Тереза усомнилась: «Ты же никого из них не знаешь». Однако он уверенно ставил диагнозы: у этого печень, у той легкие. Ничего другого ему на ум не шло, и он продолжал все то же: «Видишь, как вон тот голову держит? А у той — сердце. А у вон той — гортань». Тереза спросила: «А у меня что?» Он не ответил. «Чувства, — сказал он, — обитают не в голове. Их родной дом — железы».
«Орех» под мышкой у Терезы последнее время болел. «Орех» протягивал щупальце от ее подмышки к груди.
Мне не хотелось, чтобы Тереза осталась одна, и я сказала ей:
— Держись Курта.
Тереза кивнула:
— Теперь я и так-то лишь половинка ореха, — сказала она. — Часть меня ты увезешь с собой. Что здесь останется, отдашь Курту. То, что перестало быть целым, легко делить.
И настала моя очередь нажать на дверную ручку в березовом стволе. Тереза понимала, что дверь эта закрывается между нами навсегда, что мне не разрешат приехать в гости к кому-то в этой стране.

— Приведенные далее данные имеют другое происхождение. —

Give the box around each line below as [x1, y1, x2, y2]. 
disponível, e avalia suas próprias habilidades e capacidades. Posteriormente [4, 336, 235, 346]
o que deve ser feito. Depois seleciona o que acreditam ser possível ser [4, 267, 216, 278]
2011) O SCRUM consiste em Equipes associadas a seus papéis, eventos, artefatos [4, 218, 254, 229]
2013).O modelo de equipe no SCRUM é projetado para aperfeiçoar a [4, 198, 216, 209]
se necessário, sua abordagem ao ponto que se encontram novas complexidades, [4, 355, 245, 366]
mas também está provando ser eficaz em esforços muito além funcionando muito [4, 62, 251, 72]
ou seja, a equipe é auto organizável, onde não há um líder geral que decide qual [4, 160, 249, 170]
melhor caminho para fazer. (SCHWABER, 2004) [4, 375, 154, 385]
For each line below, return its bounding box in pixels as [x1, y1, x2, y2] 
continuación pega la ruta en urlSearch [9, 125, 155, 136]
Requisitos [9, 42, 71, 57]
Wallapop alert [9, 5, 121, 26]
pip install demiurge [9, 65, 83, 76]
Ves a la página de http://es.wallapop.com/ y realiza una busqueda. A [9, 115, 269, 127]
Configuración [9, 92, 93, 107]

— Я знаю, что мы никогда не увидимся, — сказала она.
Курту я тоже сказала: «Держись Терезы». Он ответил: «Дружба не рукавицы, которые я мог бы принять как твой прощальный подарок. Напялить — напялю, и с виду, пожалуй, они придутся в самый раз. Но греть не будут».

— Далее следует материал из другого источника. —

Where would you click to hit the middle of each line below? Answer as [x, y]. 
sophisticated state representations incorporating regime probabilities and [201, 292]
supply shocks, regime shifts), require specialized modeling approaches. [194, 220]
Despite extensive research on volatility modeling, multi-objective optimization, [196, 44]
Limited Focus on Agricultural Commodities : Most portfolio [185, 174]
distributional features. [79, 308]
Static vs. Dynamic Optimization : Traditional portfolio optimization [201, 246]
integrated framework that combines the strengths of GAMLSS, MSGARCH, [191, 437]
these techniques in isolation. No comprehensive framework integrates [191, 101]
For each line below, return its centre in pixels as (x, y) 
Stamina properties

Все, что бы мы ни сказали, было окончательным. Наболтай-ка языком, расскажи словами столько, сколько за всю жизнь истоптал травы ногами, — так было при каждом прощании.
«Если ты любовь свою покинешь…» — это было о нас. Заклятие песни мы довели до предела:
Мама приехала в город утренним поездом. В дороге она проглотила еще одну таблетку успокоительного, а прямо с вокзала отправилась в парикмахерскую. Она пошла к парикмахеру впервые в жизни. И обстригла косу, готовясь к отъезду.

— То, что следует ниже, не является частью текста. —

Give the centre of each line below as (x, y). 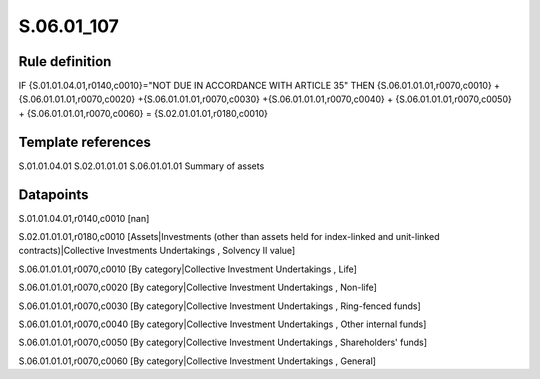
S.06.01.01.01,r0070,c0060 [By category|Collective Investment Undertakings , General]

— Зачем, ведь ты всегда с косой ходила, — сказала я.
— Ходила и ладно. А в Германии с косицей ходить нельзя.
— Кто тебе сказал?
— В Германии плохо встретят, если заявишься к ним с косицей, — заявила мама. — Бабушке я сама косу отрежу. Парикмахер-то наш сельский умер, а городской с ней терпение потеряет, ей же не усидеть спокойно перед зеркалом. Надо будет привязать ее к стулу.
— Сердце шалило, — пожаловалась мама. — У старика, который косу мне отстриг, рука легкая. А у молодого, который потом голову мне мыл, — тяжелая. А я, как ножницы на волосах почуяла, аж вздрогнула. Такое дело, будто у врача.
В парикмахерской маме сделали завивку-химию. Она не повязала голову платком, даже холода не побоялась, так ей хотелось, чтобы все видели ее локоны. Отрезанную косу она несла в прозрачном пластиковом пакете.
— С собой возьмешь? — спросила я.
Она пожала плечами.
Мы ходили по магазинам. Мама собирала себе приданое для Германии. Новую разделочную доску и скалку для лапши, мельничку для орехов, обеденный сервиз, набор бокалов, сервиз для десерта. И новые ножи и вилки из нержавеющей стали. И новое белье себе и бабушке.